Traveling in Europe in summers, Gay became acquainted with Jules Bordet in Brussels who was developing a theory of immunity through serology. The analysis studies "the series of events that accompany the struggle between host and infecting organism." Gay investigated the alexin (complement) fixation reaction. In 1907 he became Instructor in pathology at Harvard Medical School, and in 1909 translated Bordet's Studies in Immunity.

In 1910 he became professor of pathology at the University of California, Berkeley. Gay was a faculty sponsor when biology students on campus formed a society called Beta Kappa Alpha. He also provided a typhoid serum and supervised the inoculation of students. He continued to research antibodies and antigens.
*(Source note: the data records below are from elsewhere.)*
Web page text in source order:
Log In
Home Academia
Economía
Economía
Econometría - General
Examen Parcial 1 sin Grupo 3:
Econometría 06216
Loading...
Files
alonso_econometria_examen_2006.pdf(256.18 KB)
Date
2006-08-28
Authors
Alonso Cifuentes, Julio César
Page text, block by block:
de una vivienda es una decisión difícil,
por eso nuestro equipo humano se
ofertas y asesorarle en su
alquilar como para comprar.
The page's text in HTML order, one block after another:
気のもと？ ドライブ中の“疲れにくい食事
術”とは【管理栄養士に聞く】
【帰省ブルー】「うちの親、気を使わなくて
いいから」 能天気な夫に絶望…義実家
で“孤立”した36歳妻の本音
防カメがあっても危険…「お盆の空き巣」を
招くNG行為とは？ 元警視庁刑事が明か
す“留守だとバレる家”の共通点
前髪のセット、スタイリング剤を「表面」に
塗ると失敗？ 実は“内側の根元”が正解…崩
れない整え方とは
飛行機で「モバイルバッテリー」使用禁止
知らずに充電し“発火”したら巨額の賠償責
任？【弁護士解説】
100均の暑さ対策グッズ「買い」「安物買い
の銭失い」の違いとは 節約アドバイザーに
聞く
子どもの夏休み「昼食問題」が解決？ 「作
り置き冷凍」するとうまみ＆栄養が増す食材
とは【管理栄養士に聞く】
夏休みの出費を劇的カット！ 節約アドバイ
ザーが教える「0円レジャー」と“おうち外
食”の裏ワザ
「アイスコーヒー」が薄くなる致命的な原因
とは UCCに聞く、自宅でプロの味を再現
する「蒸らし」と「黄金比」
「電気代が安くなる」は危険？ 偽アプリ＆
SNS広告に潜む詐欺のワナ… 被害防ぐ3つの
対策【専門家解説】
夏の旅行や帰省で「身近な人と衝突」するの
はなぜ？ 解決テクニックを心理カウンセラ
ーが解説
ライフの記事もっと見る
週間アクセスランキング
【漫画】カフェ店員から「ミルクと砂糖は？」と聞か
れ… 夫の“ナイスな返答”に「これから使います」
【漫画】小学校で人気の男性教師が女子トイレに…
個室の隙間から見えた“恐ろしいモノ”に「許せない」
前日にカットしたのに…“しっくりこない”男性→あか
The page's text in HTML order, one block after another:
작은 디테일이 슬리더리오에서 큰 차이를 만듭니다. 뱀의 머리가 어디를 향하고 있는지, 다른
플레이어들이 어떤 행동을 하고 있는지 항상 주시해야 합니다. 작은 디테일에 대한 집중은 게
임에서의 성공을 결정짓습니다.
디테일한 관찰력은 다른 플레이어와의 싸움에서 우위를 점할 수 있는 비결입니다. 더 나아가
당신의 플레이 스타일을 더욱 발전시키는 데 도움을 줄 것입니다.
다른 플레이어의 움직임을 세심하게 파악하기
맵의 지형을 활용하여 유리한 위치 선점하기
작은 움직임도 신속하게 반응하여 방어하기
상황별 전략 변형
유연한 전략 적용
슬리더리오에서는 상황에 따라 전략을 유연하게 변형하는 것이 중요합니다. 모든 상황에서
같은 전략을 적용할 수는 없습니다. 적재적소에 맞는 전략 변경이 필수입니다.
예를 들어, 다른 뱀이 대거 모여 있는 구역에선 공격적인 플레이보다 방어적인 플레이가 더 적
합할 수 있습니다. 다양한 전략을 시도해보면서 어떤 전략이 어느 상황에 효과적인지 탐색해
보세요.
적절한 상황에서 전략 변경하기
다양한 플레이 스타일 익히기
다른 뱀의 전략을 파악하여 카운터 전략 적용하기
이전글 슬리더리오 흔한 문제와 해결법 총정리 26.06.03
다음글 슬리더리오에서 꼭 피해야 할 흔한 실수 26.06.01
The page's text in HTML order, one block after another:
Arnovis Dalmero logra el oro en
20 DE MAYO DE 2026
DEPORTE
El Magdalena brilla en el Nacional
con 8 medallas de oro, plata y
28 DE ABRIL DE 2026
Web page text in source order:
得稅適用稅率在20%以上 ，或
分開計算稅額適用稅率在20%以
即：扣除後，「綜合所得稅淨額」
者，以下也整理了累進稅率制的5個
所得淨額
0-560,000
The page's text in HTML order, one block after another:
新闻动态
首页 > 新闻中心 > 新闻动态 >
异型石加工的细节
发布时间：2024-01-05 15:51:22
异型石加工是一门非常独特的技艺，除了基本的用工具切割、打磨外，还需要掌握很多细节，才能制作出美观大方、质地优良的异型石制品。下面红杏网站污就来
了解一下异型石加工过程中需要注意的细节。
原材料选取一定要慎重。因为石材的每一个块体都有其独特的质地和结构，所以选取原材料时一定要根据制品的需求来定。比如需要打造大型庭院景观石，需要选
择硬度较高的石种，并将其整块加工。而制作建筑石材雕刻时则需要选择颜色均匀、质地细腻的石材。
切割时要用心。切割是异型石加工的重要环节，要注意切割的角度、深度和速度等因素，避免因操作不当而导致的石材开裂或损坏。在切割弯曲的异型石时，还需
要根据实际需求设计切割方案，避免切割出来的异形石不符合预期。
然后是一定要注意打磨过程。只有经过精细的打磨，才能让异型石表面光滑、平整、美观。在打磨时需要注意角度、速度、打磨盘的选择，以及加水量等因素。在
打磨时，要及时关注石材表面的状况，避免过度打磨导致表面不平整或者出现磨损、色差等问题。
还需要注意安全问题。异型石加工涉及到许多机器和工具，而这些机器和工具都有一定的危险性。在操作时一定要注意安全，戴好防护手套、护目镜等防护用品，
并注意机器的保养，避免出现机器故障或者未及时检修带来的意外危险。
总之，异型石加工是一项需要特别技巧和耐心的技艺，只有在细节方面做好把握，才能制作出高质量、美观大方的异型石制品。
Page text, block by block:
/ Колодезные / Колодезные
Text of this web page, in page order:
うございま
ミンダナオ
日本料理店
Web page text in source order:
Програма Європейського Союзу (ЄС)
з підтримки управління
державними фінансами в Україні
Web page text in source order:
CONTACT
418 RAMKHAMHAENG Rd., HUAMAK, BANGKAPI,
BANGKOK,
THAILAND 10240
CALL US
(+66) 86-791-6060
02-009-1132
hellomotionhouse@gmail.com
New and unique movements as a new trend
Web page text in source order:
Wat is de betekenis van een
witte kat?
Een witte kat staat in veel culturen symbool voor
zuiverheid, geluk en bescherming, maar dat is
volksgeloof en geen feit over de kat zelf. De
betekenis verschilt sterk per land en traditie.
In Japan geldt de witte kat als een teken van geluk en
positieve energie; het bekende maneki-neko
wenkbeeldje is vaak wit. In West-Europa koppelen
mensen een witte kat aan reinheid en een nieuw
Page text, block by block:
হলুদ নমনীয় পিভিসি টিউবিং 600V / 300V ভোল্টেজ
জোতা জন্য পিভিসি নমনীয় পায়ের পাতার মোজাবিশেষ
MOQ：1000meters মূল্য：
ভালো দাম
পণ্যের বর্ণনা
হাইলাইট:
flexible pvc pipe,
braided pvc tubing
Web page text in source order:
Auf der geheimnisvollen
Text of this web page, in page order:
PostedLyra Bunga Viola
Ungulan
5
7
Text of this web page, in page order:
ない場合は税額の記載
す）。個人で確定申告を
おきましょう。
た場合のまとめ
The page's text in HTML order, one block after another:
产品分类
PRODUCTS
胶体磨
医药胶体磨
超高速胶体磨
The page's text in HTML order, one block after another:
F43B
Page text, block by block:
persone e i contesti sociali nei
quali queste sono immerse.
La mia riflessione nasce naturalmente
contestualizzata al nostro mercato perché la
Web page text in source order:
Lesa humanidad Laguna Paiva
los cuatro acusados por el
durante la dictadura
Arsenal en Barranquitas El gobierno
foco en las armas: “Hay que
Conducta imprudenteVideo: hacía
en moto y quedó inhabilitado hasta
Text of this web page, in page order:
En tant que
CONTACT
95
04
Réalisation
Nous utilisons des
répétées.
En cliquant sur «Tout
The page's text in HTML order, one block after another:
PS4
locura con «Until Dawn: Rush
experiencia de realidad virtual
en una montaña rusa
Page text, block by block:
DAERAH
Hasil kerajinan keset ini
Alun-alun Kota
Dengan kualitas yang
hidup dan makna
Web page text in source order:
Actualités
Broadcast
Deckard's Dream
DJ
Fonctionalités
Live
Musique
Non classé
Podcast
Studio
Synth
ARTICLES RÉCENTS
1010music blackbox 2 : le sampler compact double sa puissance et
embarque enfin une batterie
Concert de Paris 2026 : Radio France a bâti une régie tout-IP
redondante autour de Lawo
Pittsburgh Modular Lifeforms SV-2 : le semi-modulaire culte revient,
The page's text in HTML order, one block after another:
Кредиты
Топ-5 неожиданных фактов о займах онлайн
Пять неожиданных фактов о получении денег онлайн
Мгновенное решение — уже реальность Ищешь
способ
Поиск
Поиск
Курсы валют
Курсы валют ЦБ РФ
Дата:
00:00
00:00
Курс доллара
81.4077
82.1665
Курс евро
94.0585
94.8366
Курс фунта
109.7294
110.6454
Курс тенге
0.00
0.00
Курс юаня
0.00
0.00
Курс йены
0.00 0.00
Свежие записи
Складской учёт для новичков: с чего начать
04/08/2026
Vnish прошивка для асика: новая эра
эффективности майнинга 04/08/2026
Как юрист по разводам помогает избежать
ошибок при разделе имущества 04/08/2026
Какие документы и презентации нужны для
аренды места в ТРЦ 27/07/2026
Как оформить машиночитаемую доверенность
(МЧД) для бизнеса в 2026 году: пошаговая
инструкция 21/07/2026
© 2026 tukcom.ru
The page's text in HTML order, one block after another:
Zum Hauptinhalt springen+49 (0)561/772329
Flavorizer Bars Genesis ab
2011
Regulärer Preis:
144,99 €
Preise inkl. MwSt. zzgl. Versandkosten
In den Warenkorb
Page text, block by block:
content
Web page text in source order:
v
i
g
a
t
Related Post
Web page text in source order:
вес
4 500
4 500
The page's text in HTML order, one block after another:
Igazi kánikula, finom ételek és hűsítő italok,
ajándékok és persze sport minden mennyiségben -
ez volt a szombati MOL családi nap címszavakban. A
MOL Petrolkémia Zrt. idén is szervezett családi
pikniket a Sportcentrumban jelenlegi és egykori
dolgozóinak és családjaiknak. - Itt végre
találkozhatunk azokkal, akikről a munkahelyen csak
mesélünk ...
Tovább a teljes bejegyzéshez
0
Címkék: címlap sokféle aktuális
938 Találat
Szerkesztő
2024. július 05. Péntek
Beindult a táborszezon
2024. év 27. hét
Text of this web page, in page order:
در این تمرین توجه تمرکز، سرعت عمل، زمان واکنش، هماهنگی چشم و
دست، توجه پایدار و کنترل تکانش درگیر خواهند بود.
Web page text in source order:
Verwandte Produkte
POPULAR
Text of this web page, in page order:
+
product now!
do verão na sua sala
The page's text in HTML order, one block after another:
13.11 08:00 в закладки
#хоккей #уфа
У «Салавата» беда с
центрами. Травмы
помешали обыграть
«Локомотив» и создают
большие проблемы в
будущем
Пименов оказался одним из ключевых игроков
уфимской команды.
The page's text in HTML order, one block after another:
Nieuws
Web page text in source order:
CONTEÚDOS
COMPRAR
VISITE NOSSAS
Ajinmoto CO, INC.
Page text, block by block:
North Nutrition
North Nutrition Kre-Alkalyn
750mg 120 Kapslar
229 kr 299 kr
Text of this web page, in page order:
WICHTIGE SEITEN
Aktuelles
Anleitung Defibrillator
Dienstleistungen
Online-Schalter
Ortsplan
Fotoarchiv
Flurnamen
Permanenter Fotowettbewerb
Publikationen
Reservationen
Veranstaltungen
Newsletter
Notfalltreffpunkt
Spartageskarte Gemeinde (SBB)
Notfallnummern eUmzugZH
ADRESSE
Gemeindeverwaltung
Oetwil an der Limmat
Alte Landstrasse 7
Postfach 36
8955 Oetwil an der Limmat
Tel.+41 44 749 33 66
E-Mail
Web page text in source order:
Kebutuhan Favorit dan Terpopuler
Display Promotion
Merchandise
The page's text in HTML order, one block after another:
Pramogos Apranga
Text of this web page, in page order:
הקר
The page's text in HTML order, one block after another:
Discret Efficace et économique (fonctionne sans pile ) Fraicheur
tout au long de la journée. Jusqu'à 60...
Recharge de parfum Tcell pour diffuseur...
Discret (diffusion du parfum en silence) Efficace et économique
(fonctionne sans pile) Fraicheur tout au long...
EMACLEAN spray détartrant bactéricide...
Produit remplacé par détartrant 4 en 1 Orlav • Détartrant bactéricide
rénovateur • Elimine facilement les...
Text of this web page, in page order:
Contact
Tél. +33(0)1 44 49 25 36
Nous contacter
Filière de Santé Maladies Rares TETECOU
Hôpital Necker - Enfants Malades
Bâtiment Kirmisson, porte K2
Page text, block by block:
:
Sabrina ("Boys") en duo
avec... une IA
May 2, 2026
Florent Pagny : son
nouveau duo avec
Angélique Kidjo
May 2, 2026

In 1918 he published his book on typhoid fever, and in 1921 he became Head of the new Department of Bacteriology.

In 1923 Gay became professor of bacteriology at Columbia University; he introduced a graduate study program leading to a Ph.D. His research turned toward the reticulo endothelial system. In 1929 he returned to the Philippines to combat leprosy on the Leonard Wood Memorial Commission. He contributed to Agents of Disease and Host Resistance(1935) concerned with bacteria, fungi, protozoa, rickettsiae and viruses.

He wrote, "The modern study of viruses, though largely in the hands of bacteriologists, has developed new biological, chemical, and physical approaches, and has brought us closer to an enlarged, though by no means final, interpretation of life itself."

Gay retired to a farm in New Hartford, Connecticut.

==Works==
- 1909: Jules Bordet (Frederick P. Gay translator) Studies in Immunity, John Wiley & Sons, link from Internet Archive.
- 1910: Immunology: A Medical Science Developed through Animal Experimentation, Council on Defense of Medical Research of the American Medical Association, link from HathiTrust.
- 1912: (with G.Y. Rusk) Studies in the Locus of Antibody Formation, Fifteenth International Congress on Hygiene and Demography, link from Biodiversity Heritage Library.
- 1915: (with Karl F. Meyer and Glanville Y. Rusk) Outline of a combined courses in pathology, including bacteriology and protozoology, infection and immunity, experimental pathology, histopathology and morbid anatomy, link from HathiTrust.
- 1918: Typhoid Fever considered as a problem of scientific medicine, link from HathiTrust.
- 1932: "Disease and Death", The Australian Journal of Experimental Biology and Medical Science, Vol.9, No.1, (January 1932), pp. 113-117
- 1938: The Open Mind: Elmer Ernest Southard, 1876–1920, Chicago: Normandie House ISBN 1-163-14765-6.
- "A half-century of bacteriology at Columbia", Columbia University Quarterly 31: 112–39, 203–17.

Papers on anaphylaxis, written in collaboration with Elmer Ernest Southard:
The papers were published in the Journal of Medical Research (JMR) which was the publishing arm of the American Association of Pathologists and Bacteriologists:
- 1907: "On serum anaphylaxis in the guinea pig", Journal of Medical Research 16: 143–80.
- 1908: "On the mechanism of serum anaphylaxis and intoxication in the guinea-pig", JMR 18: 407–31.
- 1908: "On recurrent anaphylaxis and repeated intoxication in guinea-pigs by means of horse serum", JMR 19:1–4.
- 1908: "The relative specificity of anaphylaxis", JMR 19: 5–15.
- 1908: "The localization of cell and tissue anaphylaxis in the guinea-pig, with observations of the cause of death in serum intoxication", JMR 19: 17–35.
- 1909: (with J. G. Fitzgerald) "Neurophysiological effects of anaphylactic intoxication", Journal of Medical Research 21: 21–40.